For example, a multilayer film can further comprise other layers typically included in multilayer films depending on the application including, for example, barrier layers, tie layers, polyethylene layers, other polypropylene layers, etc.


Depending on the composition of the additional layer and the multilayer film, in some embodiments, the additional layer can be coextruded with other layers in the film, while in other embodiments, the additional layer can be laminated to a bottom facial surface of an adjacent layer.


In some embodiments, the multilayer film comprises a polyethylene terephthalate layer, and a top facial surface of the polyethylene terephthalate layer is laminated to a bottom facial surface of Layer B. In such embodiments, any polyethylene terephthalate known to those of skill in the art based on the teachings herein can be used.

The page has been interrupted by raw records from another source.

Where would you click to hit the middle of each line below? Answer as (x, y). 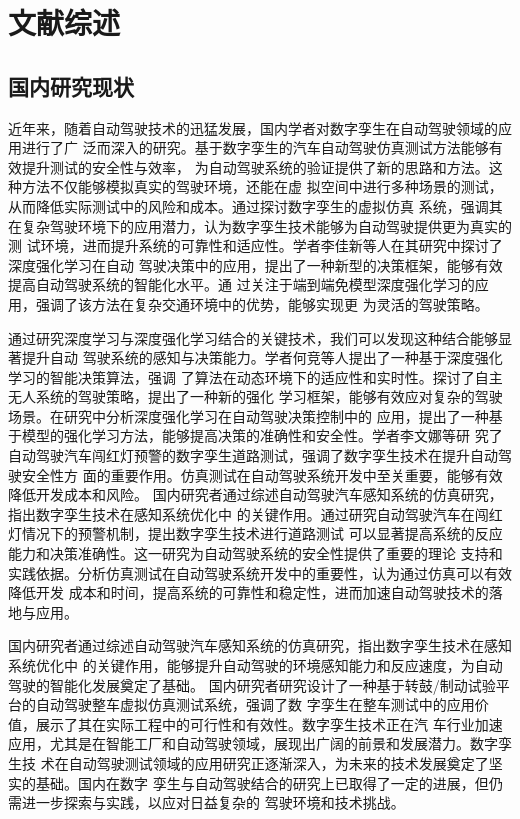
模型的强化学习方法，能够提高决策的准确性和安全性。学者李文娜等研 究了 (262, 435)
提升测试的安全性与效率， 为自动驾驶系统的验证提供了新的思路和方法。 (255, 166)
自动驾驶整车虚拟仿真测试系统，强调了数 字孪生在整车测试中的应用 (255, 704)
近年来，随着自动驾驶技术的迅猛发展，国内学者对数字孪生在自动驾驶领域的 (253, 127)
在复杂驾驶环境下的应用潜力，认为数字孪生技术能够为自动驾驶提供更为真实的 (260, 225)
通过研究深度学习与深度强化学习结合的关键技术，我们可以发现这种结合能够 (253, 337)
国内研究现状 (71, 85)
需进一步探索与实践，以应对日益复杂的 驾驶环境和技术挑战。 (206, 802)
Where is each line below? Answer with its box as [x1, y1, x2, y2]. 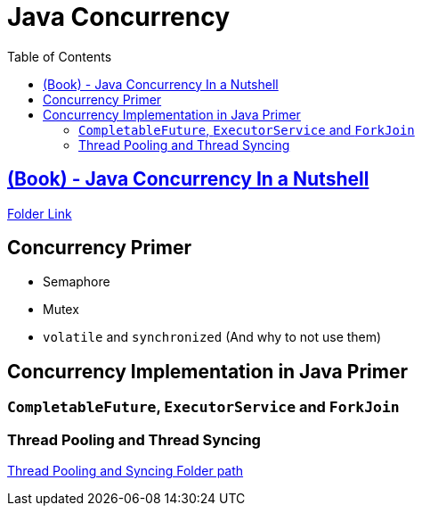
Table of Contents [7, 48, 112, 64]
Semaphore [43, 274, 110, 290]
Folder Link [7, 205, 72, 221]
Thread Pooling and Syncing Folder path [7, 463, 244, 479]
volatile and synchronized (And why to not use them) [43, 329, 382, 345]
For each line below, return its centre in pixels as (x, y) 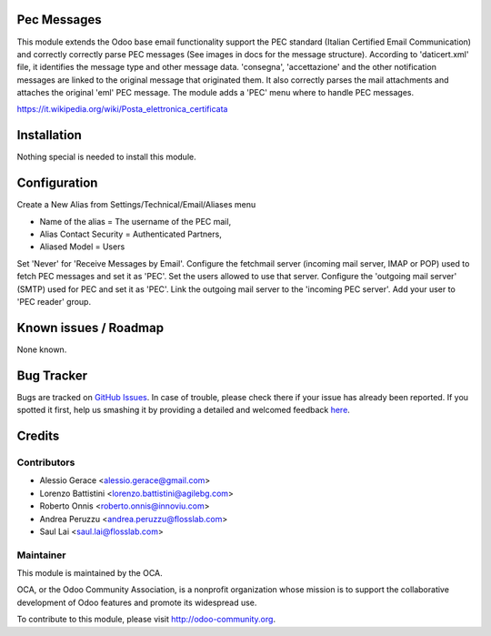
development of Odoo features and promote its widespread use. (137, 602)
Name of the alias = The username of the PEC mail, (135, 221)
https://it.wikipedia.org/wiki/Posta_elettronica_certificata (122, 109)
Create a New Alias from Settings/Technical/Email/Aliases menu (136, 205)
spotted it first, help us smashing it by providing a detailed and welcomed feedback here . (183, 410)
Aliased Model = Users (82, 247)
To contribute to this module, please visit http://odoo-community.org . (146, 620)
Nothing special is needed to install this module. (106, 157)

In other embodiments, one or more additional layers can comprise polypropylene, polyethylene, polyamide, ethylene vinyl alcohol, polycarbonate, polystyrene, poly(methyl methacrylate), or combinations thereof.


Additives

It should be understood that any of the foregoing layers can further comprise one or more additives as known to those of skill in the art such as, for example, antioxidants, ultraviolet light stabilizers, thermal stabilizers, slip agents, antiblock, pigments or colorants, processing aids, crosslinking catalysts, flame retardants, fillers and foaming agents.


Multilayer films comprising the combinations of layers disclosed herein can have a variety of thicknesses depending, for example, on the number of layers, the intended use of the film, and other factors. Multilayer films of the present invention, in some embodiments, have a thickness of 25 to 200 microns (typically, 35-150 microns).

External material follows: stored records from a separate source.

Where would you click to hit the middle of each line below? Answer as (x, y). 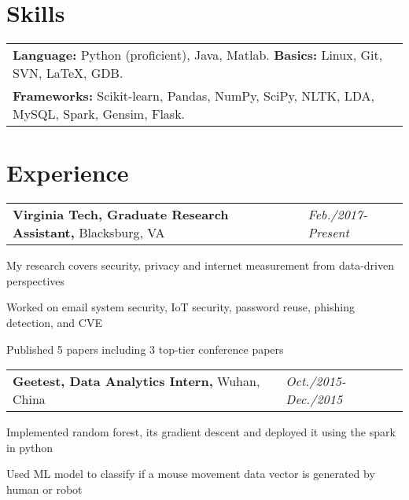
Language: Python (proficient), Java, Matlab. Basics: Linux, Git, (198, 55)
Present (328, 233)
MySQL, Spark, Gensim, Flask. (99, 114)
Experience (68, 173)
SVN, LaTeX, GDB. (68, 73)
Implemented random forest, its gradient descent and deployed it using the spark (201, 432)
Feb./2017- (337, 215)
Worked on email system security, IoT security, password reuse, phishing (181, 307)
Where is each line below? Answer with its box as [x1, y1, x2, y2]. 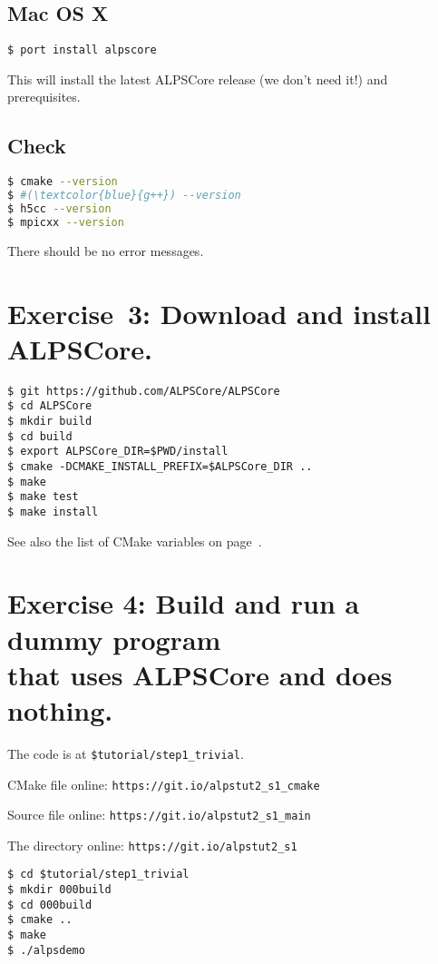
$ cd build [7, 429, 73, 443]
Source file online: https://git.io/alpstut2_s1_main [7, 805, 311, 824]
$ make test [7, 490, 79, 504]
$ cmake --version [7, 175, 118, 189]
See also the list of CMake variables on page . [7, 531, 262, 550]
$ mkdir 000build [7, 883, 112, 897]
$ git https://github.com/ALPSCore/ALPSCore [7, 384, 280, 398]
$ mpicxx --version [7, 215, 124, 229]
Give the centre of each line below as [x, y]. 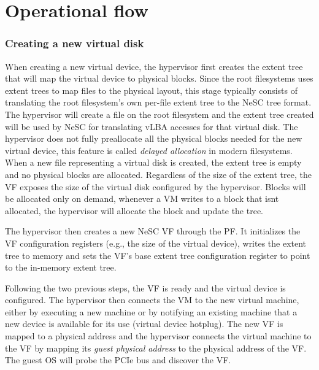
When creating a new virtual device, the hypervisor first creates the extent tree [154, 66]
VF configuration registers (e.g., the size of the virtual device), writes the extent [156, 243]
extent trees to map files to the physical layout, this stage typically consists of [151, 90]
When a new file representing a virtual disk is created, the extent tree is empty [153, 162]
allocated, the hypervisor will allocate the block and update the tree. [134, 210]
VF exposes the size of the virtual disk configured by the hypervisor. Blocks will [156, 186]
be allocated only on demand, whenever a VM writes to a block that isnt [142, 198]
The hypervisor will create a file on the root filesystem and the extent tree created [159, 114]
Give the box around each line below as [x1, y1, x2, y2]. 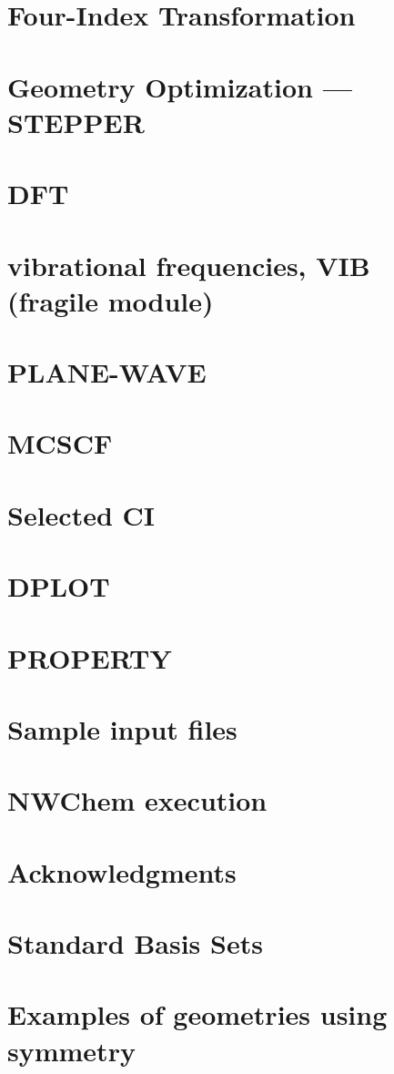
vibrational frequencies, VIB [7, 246, 370, 283]
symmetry [7, 1031, 136, 1069]
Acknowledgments [7, 853, 237, 890]
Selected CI [7, 496, 156, 533]
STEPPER [7, 103, 145, 140]
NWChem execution [7, 782, 268, 819]
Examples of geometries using [7, 996, 388, 1033]
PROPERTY [7, 639, 172, 676]
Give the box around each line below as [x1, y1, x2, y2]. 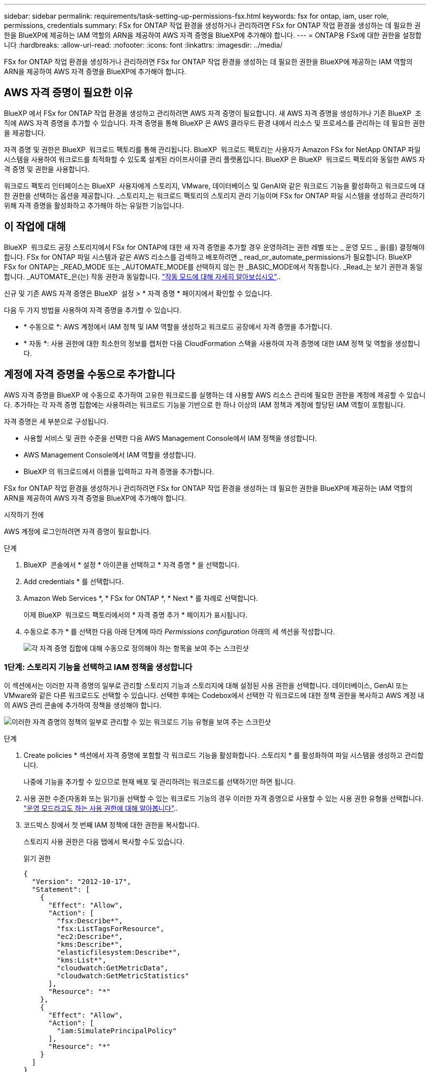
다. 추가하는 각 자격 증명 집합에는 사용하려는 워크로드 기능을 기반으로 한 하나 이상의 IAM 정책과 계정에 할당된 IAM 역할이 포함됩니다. [4, 400, 405, 409]
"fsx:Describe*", [56, 917, 123, 925]
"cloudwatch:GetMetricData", [56, 964, 169, 972]
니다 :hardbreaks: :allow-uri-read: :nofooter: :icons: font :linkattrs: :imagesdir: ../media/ [4, 41, 283, 49]
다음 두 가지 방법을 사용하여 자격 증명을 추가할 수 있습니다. [4, 305, 182, 314]
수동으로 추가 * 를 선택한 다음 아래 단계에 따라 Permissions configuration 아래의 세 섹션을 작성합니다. [24, 627, 335, 636]
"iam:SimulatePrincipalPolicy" [56, 1027, 177, 1035]
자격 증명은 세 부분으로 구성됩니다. [4, 417, 108, 426]
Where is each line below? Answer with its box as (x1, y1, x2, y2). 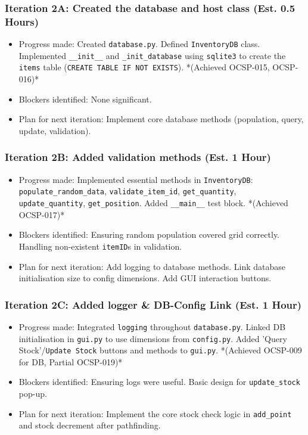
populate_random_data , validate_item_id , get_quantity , (18, 185, 237, 197)
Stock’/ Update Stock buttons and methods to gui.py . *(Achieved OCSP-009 (18, 344, 302, 356)
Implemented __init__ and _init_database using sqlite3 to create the (18, 49, 286, 61)
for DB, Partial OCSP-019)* (18, 355, 123, 368)
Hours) (5, 14, 39, 29)
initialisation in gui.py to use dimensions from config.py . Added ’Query (18, 332, 287, 344)
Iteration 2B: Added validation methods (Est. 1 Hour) (5, 150, 271, 164)
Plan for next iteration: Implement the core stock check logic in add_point (18, 407, 292, 420)

Multilayer films of the present invention, in some embodiments, can advantageously provide desirable seal properties such as a heat seal strength of at least 800 g/25 mm when sealed to amorphous polyethylene terephthalate and measured in accordance with ASTM F88, and/or a heat seal initiation temperature less than or equal to 120° C. In some embodiments, multilayer films of the present invention can provide a seal strength of 800 to 1600 g/25 mm when sealed to an amorphous polyethylene terephthalate and measured in accordance with ASTM F88. In some embodiments, a multilayer film of the present invention can provide a seal strength of at least 850 g/25 mm when sealed to an amorphous polyethylene terephthalate and measured in accordance with ASTM F88.


Methods of Preparing Multilayer Films

Multilayer films can be formed using techniques known to those of skill in the art based on the teachings herein. For example, for those layers that can be coextruded, such layers can be coextruded as blown films or cast films using techniques known to those of skill in the art based on the teachings herein. In particular, based on the compositions of the different film layers disclosed herein, blown film manufacturing lines and cast film manufacturing lines can be configured to coextrude multilayer films of the present invention in a single extrusion step using techniques known to those of skill in the art based on the teachings herein.

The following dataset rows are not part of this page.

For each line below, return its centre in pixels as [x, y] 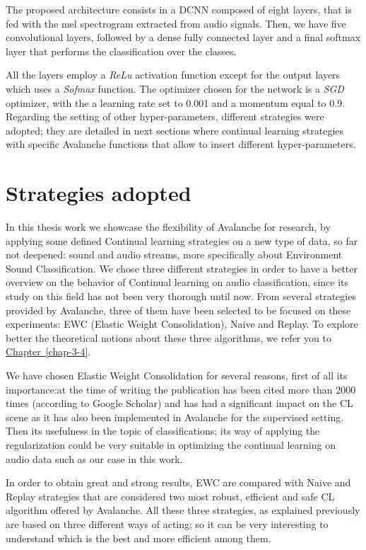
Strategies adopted [99, 193]
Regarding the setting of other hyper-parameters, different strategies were [165, 116]
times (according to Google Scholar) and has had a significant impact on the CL [179, 403]
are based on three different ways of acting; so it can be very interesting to [167, 523]
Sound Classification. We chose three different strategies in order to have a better [182, 268]
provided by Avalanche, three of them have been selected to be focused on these [178, 310]
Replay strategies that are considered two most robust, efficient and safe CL [170, 496]
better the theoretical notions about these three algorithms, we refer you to [169, 337]
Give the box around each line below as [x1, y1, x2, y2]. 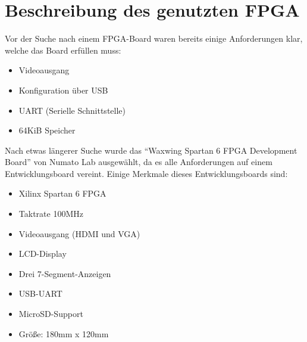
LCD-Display [18, 247, 67, 260]
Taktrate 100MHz [18, 207, 83, 220]
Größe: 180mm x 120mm [18, 327, 109, 340]
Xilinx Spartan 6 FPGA [18, 187, 106, 200]
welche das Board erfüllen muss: [5, 43, 121, 56]
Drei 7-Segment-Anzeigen [18, 267, 111, 279]
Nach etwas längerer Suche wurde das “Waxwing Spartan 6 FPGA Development [5, 144, 297, 156]
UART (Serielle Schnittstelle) [18, 104, 126, 116]
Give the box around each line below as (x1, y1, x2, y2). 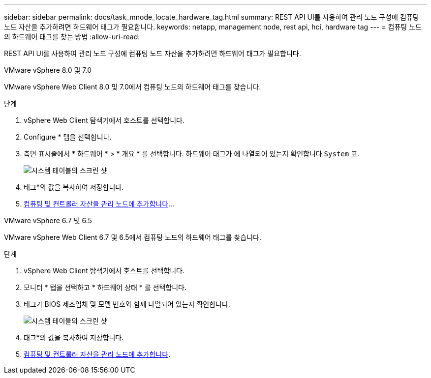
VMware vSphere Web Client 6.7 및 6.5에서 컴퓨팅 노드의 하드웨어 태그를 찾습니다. (4, 233, 261, 241)
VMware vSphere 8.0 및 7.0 (4, 66, 92, 74)
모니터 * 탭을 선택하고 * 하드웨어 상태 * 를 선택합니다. (24, 283, 186, 291)
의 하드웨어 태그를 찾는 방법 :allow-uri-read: (4, 32, 140, 41)
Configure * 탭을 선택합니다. (24, 133, 112, 141)
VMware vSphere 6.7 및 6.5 (4, 216, 92, 225)
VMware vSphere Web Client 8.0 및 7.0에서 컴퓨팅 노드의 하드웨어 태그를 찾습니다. (4, 83, 261, 91)
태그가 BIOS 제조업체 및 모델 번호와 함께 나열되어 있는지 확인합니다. (24, 300, 230, 308)
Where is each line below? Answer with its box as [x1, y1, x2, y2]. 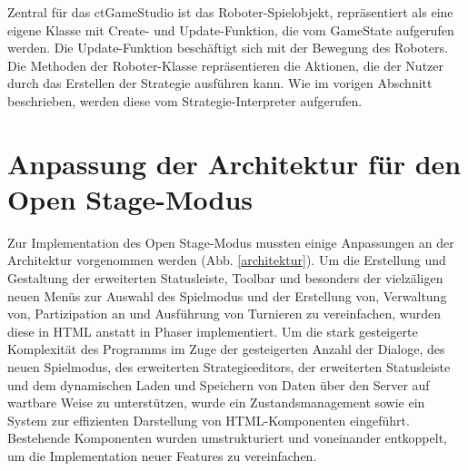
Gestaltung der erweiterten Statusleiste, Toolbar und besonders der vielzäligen [7, 269, 443, 288]
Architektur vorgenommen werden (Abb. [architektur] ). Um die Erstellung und [7, 250, 446, 270]
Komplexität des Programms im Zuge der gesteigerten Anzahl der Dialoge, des [7, 339, 445, 358]
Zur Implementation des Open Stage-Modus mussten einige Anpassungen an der [7, 232, 454, 251]
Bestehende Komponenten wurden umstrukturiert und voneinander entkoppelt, [7, 428, 447, 447]
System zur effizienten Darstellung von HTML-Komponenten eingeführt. [7, 410, 410, 429]
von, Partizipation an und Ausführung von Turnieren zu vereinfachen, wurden [7, 304, 441, 323]
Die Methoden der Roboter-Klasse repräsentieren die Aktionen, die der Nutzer [7, 55, 444, 74]

In some embodiments, multilayer films may comprise a plurality of layers that are coextruded and then laminated to one or more additional layers. In such embodiments, a facial surface of the coextruded film can be laminated to a facial surface of another film layer using techniques known to those of skill in the art based on the teachings herein. For example, in some embodiments where the multilayer film comprises a polyethylene terephthalate layer, the polyethylene terephthalate layer can be laminated to a bottom facial surface of Layer B or another intermediate layer with a top facial surface of the sealant layer remaining as the top facial surface of the laminated multilayer film.


As indicated above, in some embodiments, the sealant layer (Layer A) can be corona treated using techniques known to those of skill in the art based on the teachings herein.


Packages

Multilayer films of the present invention can be used to form a package. For example, multilayer films of the present invention can be sealed to a sheet or tray to form a food package, in some embodiments. Examples of food that can be included in such packages include meats, cheeses, and other foods.


The tray or sheet can be formed from polyesters such as amorphous polyethylene terephthalate, oriented polyethylene terephthalate, polybutylene terephthalate, polytrimethylene terephthalate, and polyethylene napthalate. Multilayer films of the present invention can be particularly well-suited for use with trays or sheets formed from polyethylene terephthalate or amorphous polyethylene terephthalate. Such trays or sheets can be formed using techniques known to those of skill in the art based on the teachings herein and based on the particular use for the package (e.g., type of food, amount of food, etc.).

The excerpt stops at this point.